The final thing to look at when understanding the representativeness of your data is whether or not you have outliers. An outlier is a data point that lies an abnormal distance from the other values in the data set.
In the screenshot below, we can see Einstein has identified outliers in five categories and recommends removing them. An important question to ask is, “When should I remove outliers?” You’ll want to look at your data to better understand why those outliers exist and what they mean. A typical reason is that they are the result of incorrectly entered or measured data. Not only will you want to remove those outliers, you will want to understand what caused them to be entered or measured incorrectly so you can fix it.
WHAT categories are being collected and used?
There are three kinds of data categories, or variables, to be aware of and potentially remove from your data because they can introduce bias, or error: special data categories, proxy variables, and data leakage.
Special data categories
You may also hear this referred to as “protected classes of data” or “prohibited categories.” These are categories of data that you may not consider in certain decision making such as hiring or housing eligibility.

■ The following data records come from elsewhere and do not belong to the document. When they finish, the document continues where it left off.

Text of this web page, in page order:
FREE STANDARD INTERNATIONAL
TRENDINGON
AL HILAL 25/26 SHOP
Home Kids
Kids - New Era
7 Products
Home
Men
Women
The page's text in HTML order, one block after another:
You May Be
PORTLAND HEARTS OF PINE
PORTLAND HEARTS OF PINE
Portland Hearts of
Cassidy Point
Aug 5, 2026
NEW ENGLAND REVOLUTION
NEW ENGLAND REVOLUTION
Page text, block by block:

These include:
- Race, ethnicity, or country of origin
- Sexual orientation
- Religious or political affiliation
If any of these categories of data are used to train a model, you may be making a biased decision. Or you may not.
Let’s look back at our asthma example with far more females than males. If the same pharmaceutical company manufacturing the asthma drug were instead manufacturing a prostate cancer drug, something applicable only to males, then using gender is not biased. Remember: bias means error. In this case, you want to market the drug to men so using gender in your predictions makes sense.

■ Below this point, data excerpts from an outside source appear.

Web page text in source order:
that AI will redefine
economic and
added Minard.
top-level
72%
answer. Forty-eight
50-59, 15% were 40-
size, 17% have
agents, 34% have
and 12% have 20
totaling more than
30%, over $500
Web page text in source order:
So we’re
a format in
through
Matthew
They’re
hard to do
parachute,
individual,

Again, if it’s a drug for prostate cancer, having women in your data set is something you might want to dig into further. Is this a labeling error? Or are these transgender individuals who identify as female but are biologically male?

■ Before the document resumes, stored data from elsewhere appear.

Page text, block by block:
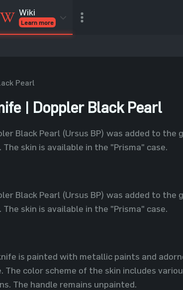
Wiki
Learn more
Pearl
| Doppler Black Pearl
Black Pearl (Ursus BP) was added to the
skin is available in the "Prisma" case.
Black Pearl (Ursus BP) was added to the
skin is available in the "Prisma" case.
is painted with metallic paints and
The color scheme of the skin includes
The handle remains unpainted.

A “proxy variable” is a variable that is not directly relevant by itself, but serves in place of another variable. Even if you are not using a special data category in your predictions, you might be using other variables that are a proxy for it. For example, because of a historical practice redlining in the US, zip code + income = race. That means even if you are not making predictions using the explicit “race” variable, if you are using zip code and income, the predictions will be influenced by race. Below you can see Einstein Analytics calling out this potential proxy in the data.
Also known as “hindsight bias,” data leakage results from using variables in your prediction model that are known only after the act of interest. The definition can be confusing, so let’s look at an example. Let’s imagine that you are selling outdoor gear. You want to know if it is going to rain so you can increase the marketing of your rainy weather gear.
One observation you might have captured historically is whether or not someone has used an umbrella. In the graph below we see a strong correlation between rainy weather and umbrella use. This is referred to as “co-linearity.” Since umbrella use comes AFTER the thing you want to predict (rain), you should not use it in your predictive model. Data leakage variables can be so strong that they can overwhelm the entire model so you will want to remove them.
Below is what you might see in Einstein Discovery if data leakage is detected. It is highlighting the strongest predictors and warning you that these could be the result of data leakage. Since you know the context of your data, you need to make this determination yourself and decide whether or not to include them.
“AI models hold a mirror up to us; they don’t understand when we really don’t want honesty. They will only tell us polite fictions if we tell them how to lie to us ahead of time.”
—Yonatan Zunger, Distinguished Engineer on Privacy at Google
AI is powerful, and with great power comes great responsibility. Until our society of free of bias, we must meticulously manage our data to remove it.